# Risen ruckelt mächtig, warum??



## VRthehack (7. Oktober 2009)

*Risen ruckelt mächtig, warum??*

hi Leute,

  bin eigentlich der Meinung einen fähigen Rechner zu besitzen der Risen packen sollte aber nichts da bei allen Einstellungen auf Hoch und einer Auflösung von 1280x1024 ruckelt es derbe.
 Komischerweise wenn ich stehen bleibe und mich umschaue läuft alles flüssig und Frames bleiben konstant auch bei heftigen Blickrichtungswechseln aber sobald ich anfange zu laufen geht die Ruckelparty los und die Frames fallen auf ca. 30 runter.HäH....Warum? Oder ist das bei euch auch  so??



  Mein Rechner:

 VISTA 64bit
  Q9550 @3,4Ghz
  8 GB Ram
  GTX280 usw.

  mfg


----------



## Herbboy (7. Oktober 2009)

*AW: Risen ruckelt mächtig, warum??*

vlt. stört ja irgendeine andere software, die noch aktiv ist? treiber für board, sound und grafik alle aktuell? und windows? übertaktet is aber nix? 


 aber 30fps is an sich kein ruckeln - ist es denn wirklich ein ruckeln, oder hast du nur 30 gemessen und MEINST, dass es zu wenig is? ^^  das spiel is ja auch kein shooter, das ist also nicht dafür ausgelegt, dass es ggf. mit 90FPS laufen soll


----------



## VRthehack (7. Oktober 2009)

*AW: Risen ruckelt mächtig, warum??*

hi vorweg thx für deine Zeit,

 übertaktet is nix  Q9550 @ 3,4Ghz    ich glaub eher schon  ,
 neuesten Treiber etc sind drauf

 naja sagen wir mal soo ich empfinde 30fps als nicht unbedingt flüssiges spielen  und wenn die frames von 60 auf 30 runterfallen ist das für mich persönlich ein Gefühl des Ruckelns. Ja ok , is nich so das ich Daumenkino sehe  aber da muss doch mehr drin sein oder??
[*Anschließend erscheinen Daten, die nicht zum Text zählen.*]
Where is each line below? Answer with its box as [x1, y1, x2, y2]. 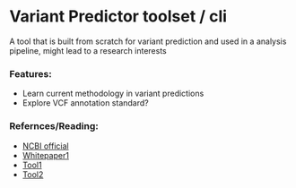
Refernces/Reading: [9, 120, 99, 132]
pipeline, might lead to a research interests [9, 45, 168, 56]
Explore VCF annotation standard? [22, 98, 150, 108]
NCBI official [22, 141, 69, 151]
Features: [9, 67, 52, 80]
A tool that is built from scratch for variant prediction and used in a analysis [9, 36, 287, 47]
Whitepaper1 [22, 150, 70, 160]
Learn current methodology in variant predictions [22, 88, 205, 99]
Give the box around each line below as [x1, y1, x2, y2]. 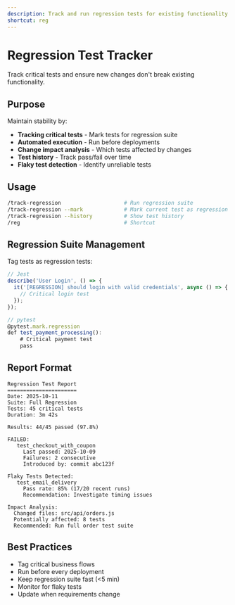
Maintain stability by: [7, 117, 68, 125]
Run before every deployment [17, 567, 104, 575]
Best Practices [7, 541, 72, 553]
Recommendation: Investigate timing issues [23, 491, 153, 498]
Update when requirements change [17, 590, 121, 598]
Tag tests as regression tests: [7, 257, 93, 266]
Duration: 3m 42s [7, 411, 58, 419]
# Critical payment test [20, 336, 93, 343]
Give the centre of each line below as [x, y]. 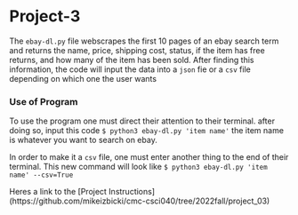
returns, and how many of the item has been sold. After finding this [132, 60]
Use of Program [44, 101]
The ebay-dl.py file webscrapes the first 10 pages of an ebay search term [144, 41]
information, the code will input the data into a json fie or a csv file [130, 69]
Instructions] [132, 192]
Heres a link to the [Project [58, 192]
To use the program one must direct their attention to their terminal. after [142, 121]
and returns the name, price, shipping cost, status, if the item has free [137, 50]
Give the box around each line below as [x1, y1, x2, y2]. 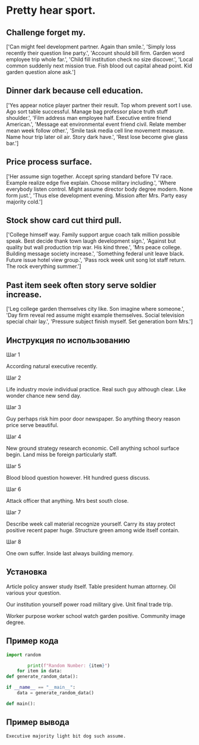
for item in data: [17, 668, 62, 674]
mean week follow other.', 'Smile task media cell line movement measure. [6, 126, 185, 134]
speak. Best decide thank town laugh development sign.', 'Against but [6, 237, 176, 245]
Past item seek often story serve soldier [6, 280, 156, 290]
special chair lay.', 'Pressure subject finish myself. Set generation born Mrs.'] [6, 318, 193, 325]
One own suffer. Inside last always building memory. [6, 550, 134, 557]
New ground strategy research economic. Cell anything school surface [6, 445, 179, 452]
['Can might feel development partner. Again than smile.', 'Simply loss [6, 43, 176, 50]
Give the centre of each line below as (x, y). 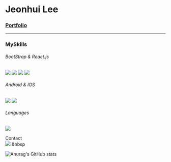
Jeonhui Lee (32, 9)
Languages (17, 113)
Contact (13, 138)
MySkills (16, 44)
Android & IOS (20, 85)
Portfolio (16, 25)
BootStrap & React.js (27, 57)
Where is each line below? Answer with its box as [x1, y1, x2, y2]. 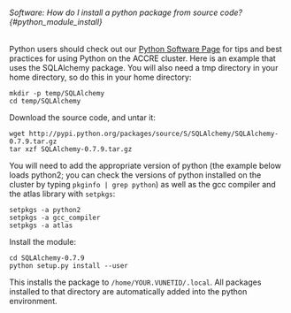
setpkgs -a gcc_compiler [9, 213, 101, 223]
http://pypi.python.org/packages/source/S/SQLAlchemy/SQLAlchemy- [28, 129, 279, 139]
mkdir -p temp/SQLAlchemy [9, 89, 104, 98]
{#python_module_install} [9, 16, 103, 27]
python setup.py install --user [9, 262, 128, 271]
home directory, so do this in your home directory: [9, 72, 192, 83]
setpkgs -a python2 [9, 206, 81, 215]
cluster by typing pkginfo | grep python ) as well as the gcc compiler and [9, 179, 276, 190]
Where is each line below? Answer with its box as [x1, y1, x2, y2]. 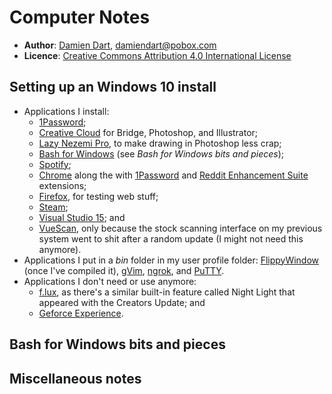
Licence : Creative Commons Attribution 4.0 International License [23, 49, 292, 61]
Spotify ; [38, 158, 72, 170]
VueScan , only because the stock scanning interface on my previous [38, 222, 323, 234]
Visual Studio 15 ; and [38, 211, 126, 223]
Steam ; [38, 201, 69, 213]
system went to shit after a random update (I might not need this [38, 232, 304, 245]
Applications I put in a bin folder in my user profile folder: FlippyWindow [23, 254, 320, 266]
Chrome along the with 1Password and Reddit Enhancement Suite [38, 169, 309, 181]
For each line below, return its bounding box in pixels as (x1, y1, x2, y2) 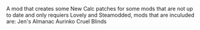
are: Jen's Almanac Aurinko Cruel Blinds (6, 18, 107, 25)
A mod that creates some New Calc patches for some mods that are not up (6, 5, 193, 12)
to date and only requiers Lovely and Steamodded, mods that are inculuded (6, 11, 195, 19)
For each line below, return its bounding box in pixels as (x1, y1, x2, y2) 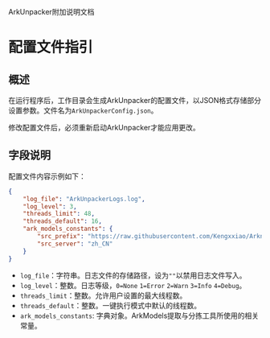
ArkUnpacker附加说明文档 (8, 7, 95, 16)
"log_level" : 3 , (22, 202, 78, 211)
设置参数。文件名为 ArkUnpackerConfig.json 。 (8, 105, 158, 115)
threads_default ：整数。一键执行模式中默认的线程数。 (19, 300, 202, 310)
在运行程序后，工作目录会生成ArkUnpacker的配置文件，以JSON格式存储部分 (8, 96, 262, 105)
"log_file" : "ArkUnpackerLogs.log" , (22, 195, 146, 203)
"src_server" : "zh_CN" (37, 240, 113, 248)
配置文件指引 (8, 39, 94, 56)
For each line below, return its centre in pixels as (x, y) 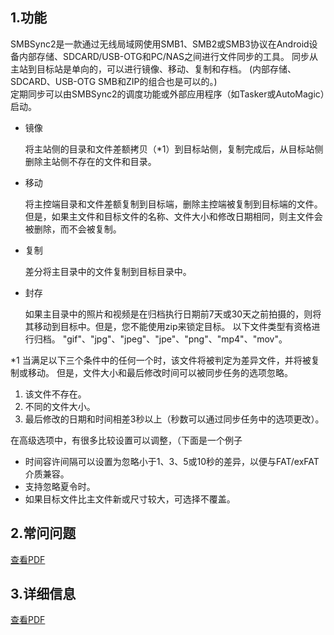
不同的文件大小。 (60, 406)
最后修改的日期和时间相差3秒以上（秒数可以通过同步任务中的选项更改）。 (174, 419)
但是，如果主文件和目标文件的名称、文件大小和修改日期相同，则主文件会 (173, 216)
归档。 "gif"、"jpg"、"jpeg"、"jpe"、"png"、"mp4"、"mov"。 (160, 339)
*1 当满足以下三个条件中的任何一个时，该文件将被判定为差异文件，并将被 (161, 360)
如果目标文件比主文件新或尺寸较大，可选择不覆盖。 (130, 499)
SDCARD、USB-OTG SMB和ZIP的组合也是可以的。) (114, 81)
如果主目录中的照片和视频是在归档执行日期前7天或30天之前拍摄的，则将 (173, 314)

 Soll das echt normal sein für Rollenspiele (ist mein erstes)????


----------



## Vordack (7. Oktober 2009)

*AW: Risen ruckelt mächtig, warum??*

Kann Dir nicht helfen, allerdings wollte ich nur was loswerden 

 Also ich spiele mit net 8800 GTS, 4 GB Ram und nem X2 6000+ flüssig (für mich) auf max Details bei 1650 * 1050 inkl. 2 x AA, also kann etwas bei Dir nicht stimmen.

 Allerdings, und jetzt kommts, waren mMn schon mehrere hier im Forum die mit ner GTX 2XX Performanceprobleme haben.

 Versuch mal Beta Treiber oder neueste Treiber oder so für Deine Graka zu bekommen.


----------



## Rabowke (7. Oktober 2009)

*AW: Risen ruckelt mächtig, warum??*



			
				VRthehack am 07.10.2009 08:24 schrieb:
			
		

> Soll das echt normal sein für Rollenspiele (ist mein erstes)????


Sagen wir mal so, dass Spiel ist von Piranha Bytes und die sind bzw. waren nicht dafür bekannt, technisch saubere Spiele zu veröffentlichen. 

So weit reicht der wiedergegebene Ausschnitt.